Mon beau-frère est arrivé à la maison que j’ai payée pendant plus de huit ans avec deux valises et a dit : « Ouvrez, elle n’est plus à vous. »

Mon beau-frère est arrivé à la maison que j’ai payée pendant plus de huit ans avec deux valises et a dit : « Ouvrez, elle n’est plus à vous. »

Et alors j’ai compris que personne dans cette famille n’aurait pu imaginer ce qui allait se produire.

Qu’auriez-vous fait à la place de Mariana : rester silencieux pour le bien de votre famille ou défendre ce qu’elle a construit au prix d’années de travail ?

PARTIE 2

Le lendemain matin, Rodrigo est arrivé chez moi à Del Valle avec ses deux valises, une veste de marque et l’assurance absurde de quelqu’un qui croit qu’un mariage est légal. La caméra l’a filmé en train de poser la main sur le clavier, de taper un code, d’attendre, de froncer les sourcils et de réessayer.

La porte ne s’est pas ouverte.

« Mariana ! » cria-t-il dans l’interphone. « Arrête de faire une crise et parle ! »

J’étais à Puerto Vallarta, assise à la table de la cuisine, le regard perdu dans l’immensité de la mer. Sur l’écran de mon ordinateur portable, je voyais tout en direct. Je ne ressentais aucune joie. J’éprouvais une profonde tristesse, comme lorsqu’on finit par accepter que ceux qu’on aime aient été capables de nous trahir.

Mon père est arrivé vingt minutes plus tard. Il était en sueur et furieux, suivi de près par ma mère.

« Qu’est-ce qui ne va pas ? » demanda Rodrigo.

« Il a bloqué l’accès », a dit mon père. « Mais ne t’inquiète pas, ça peut être réparé. »

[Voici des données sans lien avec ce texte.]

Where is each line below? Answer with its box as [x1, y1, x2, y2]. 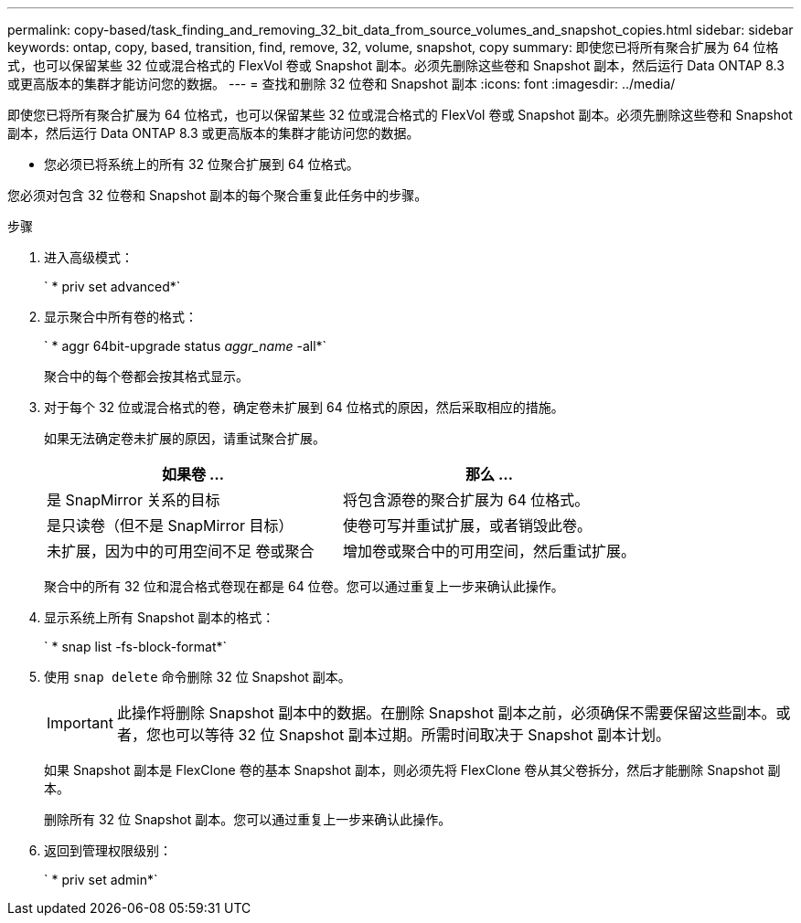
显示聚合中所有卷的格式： [44, 309, 198, 324]
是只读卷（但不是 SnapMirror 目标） [47, 516, 294, 535]
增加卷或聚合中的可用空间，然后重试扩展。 [343, 542, 636, 560]
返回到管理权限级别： [44, 843, 172, 858]
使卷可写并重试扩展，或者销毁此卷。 [343, 516, 593, 535]
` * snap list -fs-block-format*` [44, 639, 227, 654]
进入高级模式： [44, 249, 133, 265]
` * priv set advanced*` [44, 279, 181, 294]
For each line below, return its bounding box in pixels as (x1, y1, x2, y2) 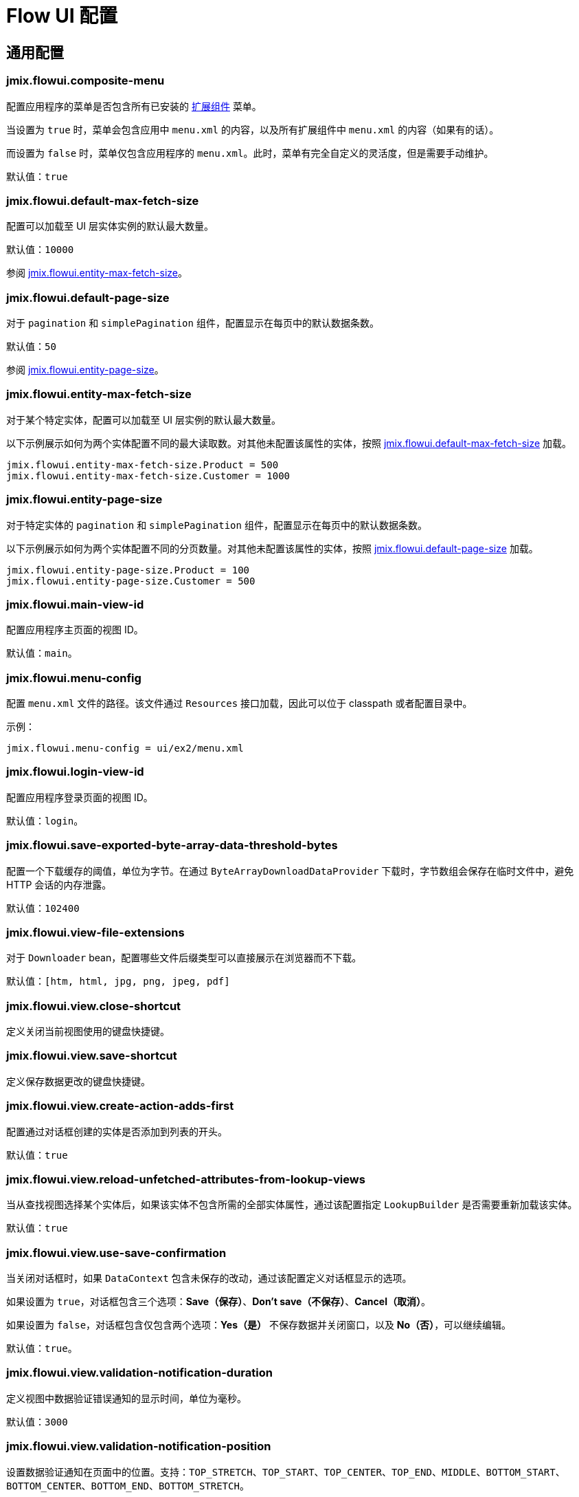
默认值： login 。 (6, 814, 84, 827)
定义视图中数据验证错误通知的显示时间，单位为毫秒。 (6, 1392, 247, 1404)
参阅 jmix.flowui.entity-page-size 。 (6, 364, 164, 376)
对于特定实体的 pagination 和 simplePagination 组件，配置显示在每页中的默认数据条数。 (6, 518, 427, 531)
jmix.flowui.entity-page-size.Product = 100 (6, 564, 250, 576)
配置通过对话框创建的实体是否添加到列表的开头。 (6, 1125, 227, 1137)
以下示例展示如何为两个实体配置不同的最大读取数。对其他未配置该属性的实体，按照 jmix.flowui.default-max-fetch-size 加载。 (6, 437, 572, 449)
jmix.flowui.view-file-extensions (6, 925, 185, 939)
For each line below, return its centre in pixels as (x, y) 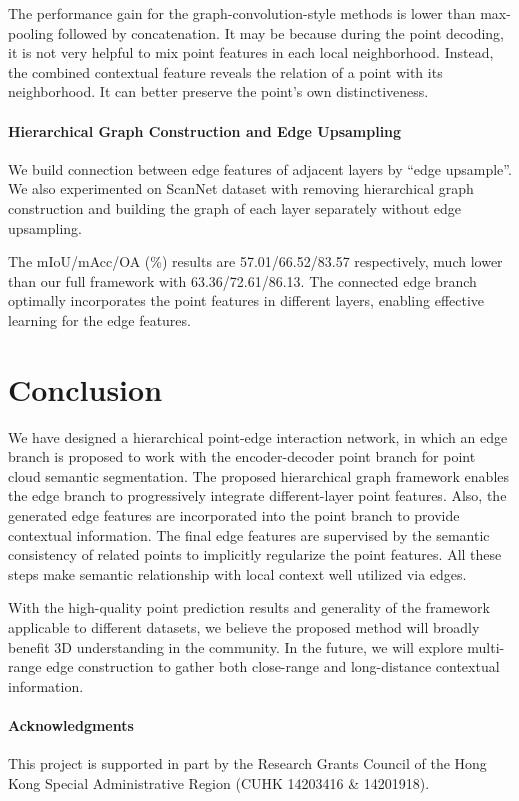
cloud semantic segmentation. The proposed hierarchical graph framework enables (259, 475)
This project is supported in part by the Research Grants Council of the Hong (247, 763)
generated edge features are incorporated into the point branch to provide (234, 515)
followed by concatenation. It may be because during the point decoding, (280, 32)
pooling (31, 32)
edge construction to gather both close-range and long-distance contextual (273, 666)
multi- (486, 646)
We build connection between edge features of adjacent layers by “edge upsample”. (260, 168)
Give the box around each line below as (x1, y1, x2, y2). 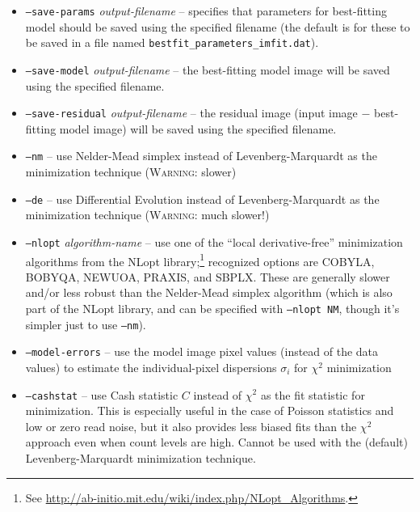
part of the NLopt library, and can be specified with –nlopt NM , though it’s (25, 300, 400, 316)
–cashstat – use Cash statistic (25, 386, 178, 403)
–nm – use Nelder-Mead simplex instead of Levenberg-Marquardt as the (25, 147, 377, 164)
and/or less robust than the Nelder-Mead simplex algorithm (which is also (25, 284, 393, 301)
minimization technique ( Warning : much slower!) (25, 206, 270, 223)
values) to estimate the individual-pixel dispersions (25, 358, 277, 375)
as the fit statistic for (260, 386, 365, 403)
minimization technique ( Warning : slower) (25, 163, 237, 180)
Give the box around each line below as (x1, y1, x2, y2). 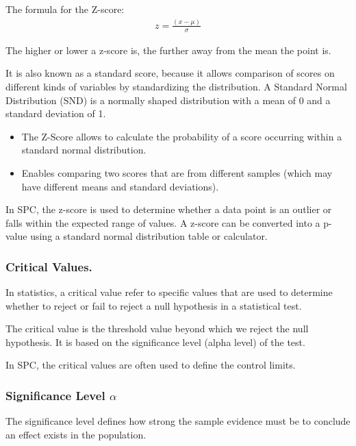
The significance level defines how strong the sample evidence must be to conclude (5, 414, 351, 428)
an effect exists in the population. (5, 427, 147, 441)
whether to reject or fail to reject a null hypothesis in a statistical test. (5, 298, 302, 312)
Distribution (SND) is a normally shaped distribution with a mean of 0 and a (5, 92, 331, 107)
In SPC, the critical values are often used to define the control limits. (5, 358, 296, 372)
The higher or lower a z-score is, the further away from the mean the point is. (5, 42, 331, 57)
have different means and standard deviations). (21, 179, 219, 193)
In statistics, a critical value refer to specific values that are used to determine (5, 285, 333, 299)
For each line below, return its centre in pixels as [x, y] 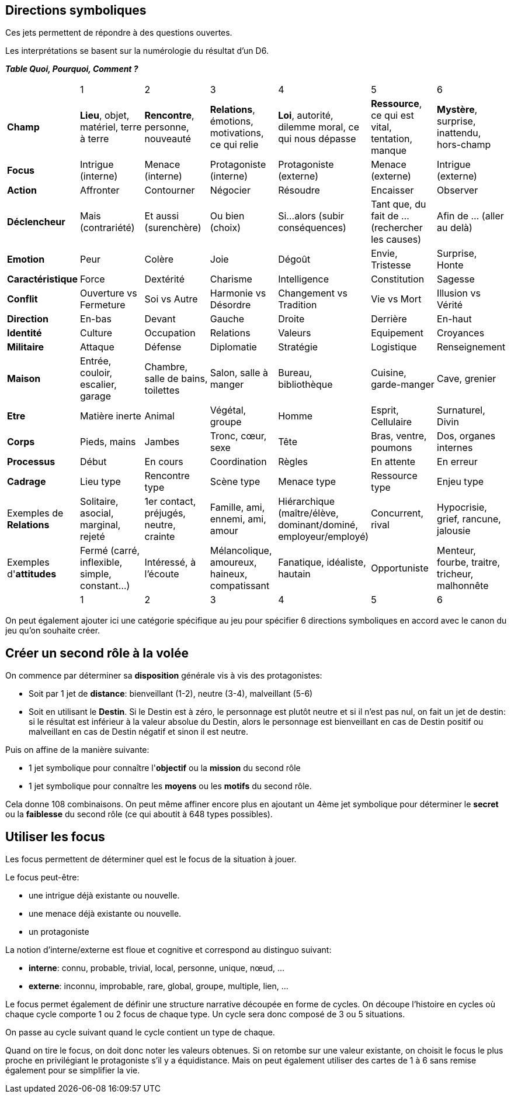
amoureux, [233, 562]
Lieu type [100, 482]
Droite [291, 319]
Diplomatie [233, 347]
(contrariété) [107, 228]
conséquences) [312, 228]
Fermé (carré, [110, 551]
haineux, [229, 574]
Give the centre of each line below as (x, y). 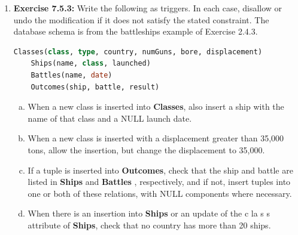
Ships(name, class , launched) (91, 64)
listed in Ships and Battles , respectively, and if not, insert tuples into (159, 182)
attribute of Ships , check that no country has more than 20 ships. (149, 225)
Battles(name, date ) (72, 75)
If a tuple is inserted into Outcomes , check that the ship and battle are (160, 170)
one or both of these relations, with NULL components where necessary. (160, 193)
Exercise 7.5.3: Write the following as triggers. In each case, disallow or (148, 8)
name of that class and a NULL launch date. (110, 118)
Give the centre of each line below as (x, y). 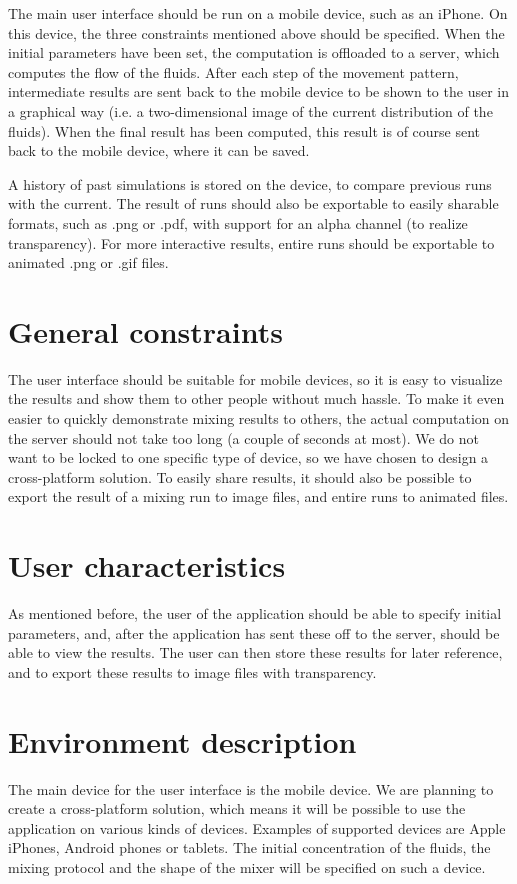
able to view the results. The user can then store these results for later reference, (255, 652)
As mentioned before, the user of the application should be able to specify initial (255, 613)
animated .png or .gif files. (88, 262)
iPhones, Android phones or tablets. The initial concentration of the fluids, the (249, 847)
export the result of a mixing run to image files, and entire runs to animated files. (258, 496)
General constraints (145, 330)
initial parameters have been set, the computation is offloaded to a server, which (254, 52)
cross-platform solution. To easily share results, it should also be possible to (240, 476)
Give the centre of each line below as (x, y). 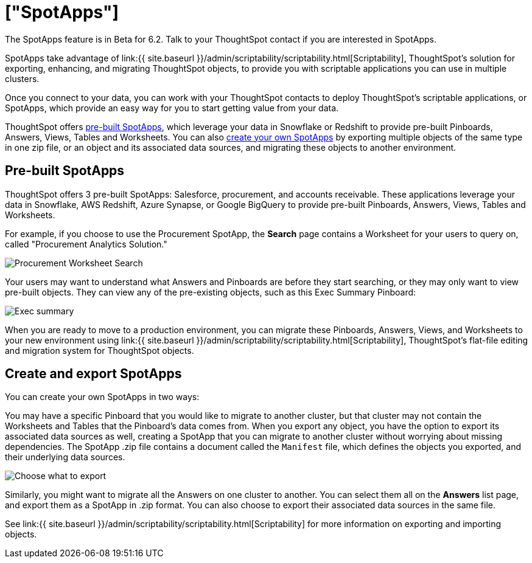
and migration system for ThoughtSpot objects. (100, 350)
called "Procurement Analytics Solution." (86, 244)
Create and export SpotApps (93, 374)
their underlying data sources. (65, 457)
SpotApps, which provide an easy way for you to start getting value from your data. (172, 108)
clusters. (22, 78)
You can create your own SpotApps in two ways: (102, 397)
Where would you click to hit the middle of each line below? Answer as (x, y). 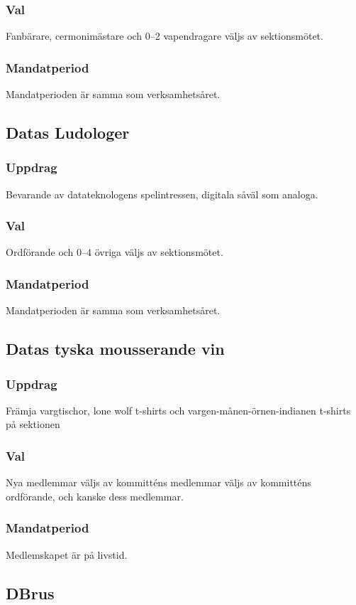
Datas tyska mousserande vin (115, 349)
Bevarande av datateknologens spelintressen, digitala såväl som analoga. (162, 194)
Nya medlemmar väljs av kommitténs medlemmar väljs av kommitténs (158, 482)
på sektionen (33, 424)
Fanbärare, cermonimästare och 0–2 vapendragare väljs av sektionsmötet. (165, 36)
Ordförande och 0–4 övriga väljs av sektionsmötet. (115, 252)
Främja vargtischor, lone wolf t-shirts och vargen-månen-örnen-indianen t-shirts (178, 410)
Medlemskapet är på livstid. (67, 554)
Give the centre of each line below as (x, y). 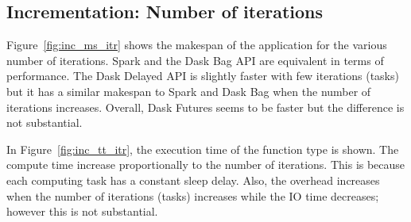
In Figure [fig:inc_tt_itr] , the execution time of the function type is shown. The (203, 149)
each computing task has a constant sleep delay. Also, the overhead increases (193, 180)
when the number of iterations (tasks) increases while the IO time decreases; (193, 195)
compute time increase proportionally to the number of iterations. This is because (206, 165)
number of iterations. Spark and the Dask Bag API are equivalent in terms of (195, 60)
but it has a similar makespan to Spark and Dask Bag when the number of (189, 91)
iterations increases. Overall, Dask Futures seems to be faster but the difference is (205, 107)
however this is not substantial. (82, 211)
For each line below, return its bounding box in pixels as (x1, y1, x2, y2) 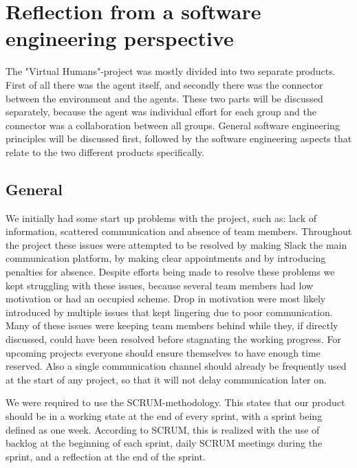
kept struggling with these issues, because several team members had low (6, 278, 314, 292)
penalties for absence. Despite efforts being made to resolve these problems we (6, 265, 335, 279)
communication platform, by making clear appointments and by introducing (6, 251, 326, 265)
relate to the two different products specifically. (6, 144, 204, 159)
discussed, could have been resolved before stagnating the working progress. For (6, 332, 341, 346)
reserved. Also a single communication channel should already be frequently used (6, 359, 347, 373)
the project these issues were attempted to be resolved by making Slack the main (6, 237, 347, 252)
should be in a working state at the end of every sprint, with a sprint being (6, 408, 323, 423)
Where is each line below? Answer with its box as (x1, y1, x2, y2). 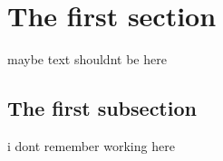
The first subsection (7, 94, 197, 122)
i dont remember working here (7, 136, 175, 155)
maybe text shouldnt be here (7, 50, 167, 69)
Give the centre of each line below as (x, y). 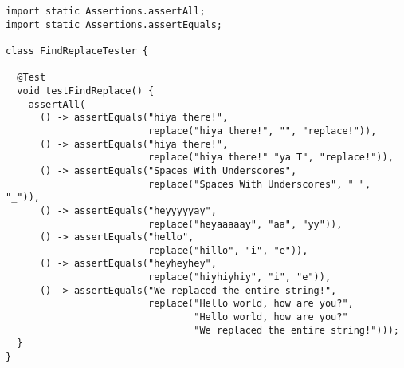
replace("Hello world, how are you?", (251, 304)
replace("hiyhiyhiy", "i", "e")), (239, 277)
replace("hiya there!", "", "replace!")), (262, 131)
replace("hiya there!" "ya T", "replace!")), (271, 158)
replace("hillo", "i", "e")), (228, 250)
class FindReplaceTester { (77, 51)
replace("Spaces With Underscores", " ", (259, 184)
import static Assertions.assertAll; (106, 11)
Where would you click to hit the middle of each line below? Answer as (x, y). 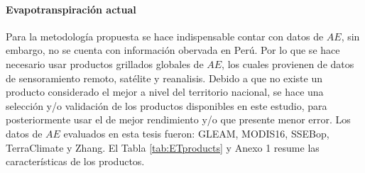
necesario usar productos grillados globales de (105, 63)
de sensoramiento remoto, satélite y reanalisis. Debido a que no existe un (164, 78)
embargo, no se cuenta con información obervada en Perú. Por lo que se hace (173, 50)
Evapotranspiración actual (71, 9)
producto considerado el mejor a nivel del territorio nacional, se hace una (165, 92)
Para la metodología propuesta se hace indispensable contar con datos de (165, 36)
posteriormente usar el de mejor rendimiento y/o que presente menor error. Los (178, 119)
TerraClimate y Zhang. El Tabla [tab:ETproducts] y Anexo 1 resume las (163, 147)
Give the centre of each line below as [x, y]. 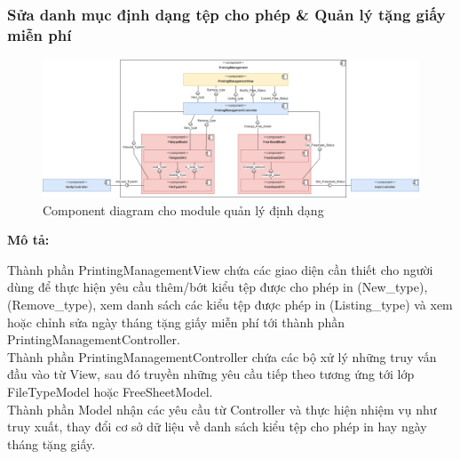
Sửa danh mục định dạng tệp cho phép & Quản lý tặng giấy [226, 14]
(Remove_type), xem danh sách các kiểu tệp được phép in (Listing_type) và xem [230, 304]
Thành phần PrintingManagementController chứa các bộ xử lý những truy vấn [222, 356]
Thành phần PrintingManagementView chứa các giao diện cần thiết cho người [220, 269]
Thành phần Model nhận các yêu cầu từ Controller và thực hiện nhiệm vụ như [222, 409]
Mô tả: [28, 240]
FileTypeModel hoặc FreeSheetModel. [110, 391]
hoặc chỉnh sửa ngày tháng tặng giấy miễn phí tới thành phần [176, 322]
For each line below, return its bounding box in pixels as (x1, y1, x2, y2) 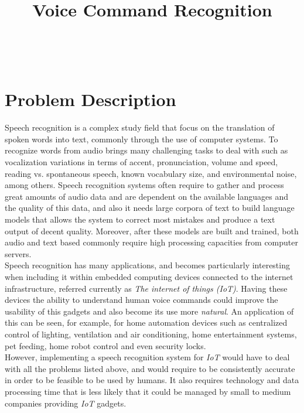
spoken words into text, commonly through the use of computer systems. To (5, 132, 278, 145)
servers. (5, 247, 32, 260)
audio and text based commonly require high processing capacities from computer (5, 236, 299, 248)
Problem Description (5, 87, 176, 111)
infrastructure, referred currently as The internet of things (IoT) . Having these (5, 282, 288, 294)
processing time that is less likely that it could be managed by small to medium (5, 385, 291, 397)
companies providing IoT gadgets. (5, 397, 127, 409)
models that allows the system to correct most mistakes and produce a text (5, 213, 275, 225)
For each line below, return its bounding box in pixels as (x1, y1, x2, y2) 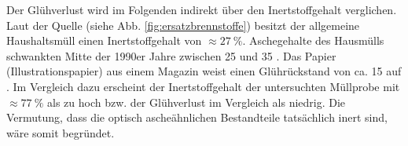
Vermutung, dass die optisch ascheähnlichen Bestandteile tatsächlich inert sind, (6, 109, 388, 126)
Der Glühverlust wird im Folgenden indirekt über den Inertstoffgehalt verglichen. (6, 2, 397, 17)
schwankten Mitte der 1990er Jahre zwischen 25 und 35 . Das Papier (6, 47, 336, 64)
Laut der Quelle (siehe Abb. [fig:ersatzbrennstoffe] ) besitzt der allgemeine (6, 16, 360, 33)
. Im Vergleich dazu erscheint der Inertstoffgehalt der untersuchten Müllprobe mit (6, 78, 400, 94)
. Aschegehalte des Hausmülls (242, 32, 384, 49)
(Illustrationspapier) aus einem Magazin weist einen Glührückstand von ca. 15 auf (6, 63, 402, 79)
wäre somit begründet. (6, 124, 115, 141)
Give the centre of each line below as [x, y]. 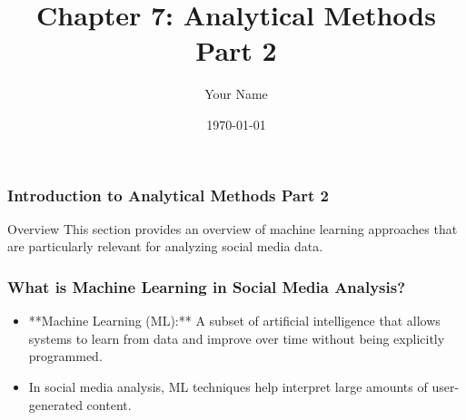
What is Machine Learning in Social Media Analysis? [207, 286]
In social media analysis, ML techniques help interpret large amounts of [228, 386]
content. [109, 404]
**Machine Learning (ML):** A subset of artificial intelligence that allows [234, 321]
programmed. [65, 356]
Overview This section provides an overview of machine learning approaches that [233, 228]
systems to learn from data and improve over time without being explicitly [237, 338]
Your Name [236, 94]
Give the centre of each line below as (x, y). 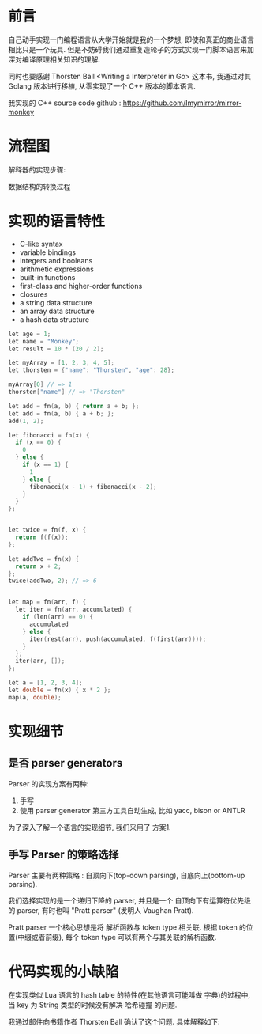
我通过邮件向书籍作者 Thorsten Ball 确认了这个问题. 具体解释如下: (114, 1022)
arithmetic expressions (57, 269)
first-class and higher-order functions (81, 286)
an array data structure (57, 311)
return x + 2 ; (38, 566)
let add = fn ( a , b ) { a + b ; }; (61, 413)
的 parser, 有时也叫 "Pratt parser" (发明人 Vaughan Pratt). (101, 910)
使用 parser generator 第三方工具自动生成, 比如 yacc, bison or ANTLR (132, 810)
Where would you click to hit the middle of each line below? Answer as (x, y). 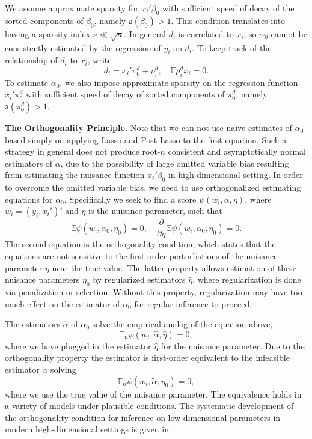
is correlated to (206, 33)
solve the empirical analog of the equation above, (182, 324)
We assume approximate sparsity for (72, 8)
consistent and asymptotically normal (237, 151)
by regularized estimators (139, 279)
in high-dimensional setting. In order (235, 175)
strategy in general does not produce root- (83, 151)
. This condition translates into (228, 20)
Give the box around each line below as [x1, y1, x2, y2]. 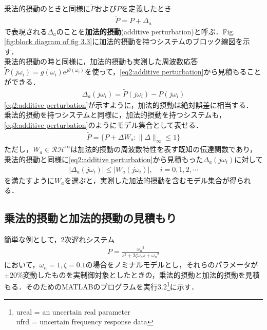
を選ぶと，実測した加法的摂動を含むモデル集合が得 [64, 174, 237, 185]
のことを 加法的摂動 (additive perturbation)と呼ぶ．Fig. [56, 26, 235, 36]
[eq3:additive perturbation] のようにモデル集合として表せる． [4, 119, 203, 130]
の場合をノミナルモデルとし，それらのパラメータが [85, 259, 258, 270]
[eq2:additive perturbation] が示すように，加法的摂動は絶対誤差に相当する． [4, 99, 253, 110]
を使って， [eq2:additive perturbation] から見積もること [84, 66, 261, 77]
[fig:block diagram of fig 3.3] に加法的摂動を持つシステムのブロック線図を [4, 36, 243, 47]
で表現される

—Ils sont en train de la réparer ? Ernesto, hier soir, ils ont déclaré devant tout le monde que cette maison était à nous.

Mon père s’est approché de l’interphone et a baissé la voix, mais le microphone a capté chaque mot.

— Cela se fera une fois le changement officiel finalisé. Mariana n’aura aucun problème avec la justice. Elle finit toujours par pardonner.

Ma mère a ajouté :

—Et puis, si elle fait un scandale, tout le monde dira qu’elle est jalouse de sa sœur.

J’ai fermé les yeux. Ce n’était plus seulement un vol. C’était une stratégie.

À 10 h, ils ont reçu la première notification notariale. À 11 h, Rodrigo a reçu la sienne. À midi, mon avocat a déposé une injonction pour empêcher tout déplacement sur la propriété. À 12 h 30, ma mère m’avait appelé 42 fois.

J’ai répondu 43.

« Qu’as-tu fait, Mariana ? » me cracha-t-il au visage.

—Comme toi, maman. J’utilise des documents. Seuls les miens sont authentiques.

—Cette maison est enregistrée au nom de votre père !

—En tant que propriétaire apparent. Contrat privé, reconnaissance de propriété et justificatif de paiement depuis mon compte. Signé par les deux parties.

Il y eut un silence.

Puis sa voix changea, devenant douce, presque maternelle.

—Ma fille, n’en fais pas trop. C’était une excellente façon d’aider ta sœur.

— Donner ce qui appartient aux autres, ce n’est pas aider, c’est voler.

Mon père a répondu au téléphone.

—Il n’est pas dans votre intérêt d’affronter votre famille.

—C’était pratique pour moi d’avoir une famille qui ne me trahirait pas.

J’ai raccroché.

Pendant trois jours, j’ai été prise à partie par tout le monde. Mes tantes, mes cousins, mes voisins, même ma marraine que je n’avais pas revue depuis l’enfance.

«Ne sois pas méchant.»

« Sofia vient de se marier. »

«Vous avez plus d’opportunités.»

Personne n’a demandé qui avait payé la maison. Personne n’a demandé pourquoi mes parents tenaient tant à plaire à Rodrigo.

C’est alors que Rodrigo a commis la plus grosse erreur.

Il est venu à mon appartement à Puerto Vallarta.

Il est arrivé avec Sofia, mes parents et un serrurier. La caméra dans le couloir a capté sa voix avec une clarté cristalline.

—S’il ne renonce pas à la maison au Mexique, nous garderons celle-ci. Après tout, cela fait partie de l’accord familial, non ?

Le forgeron hésita.

—J’ai besoin de l’autorisation du propriétaire.

Rodrigo sortit une feuille de papier.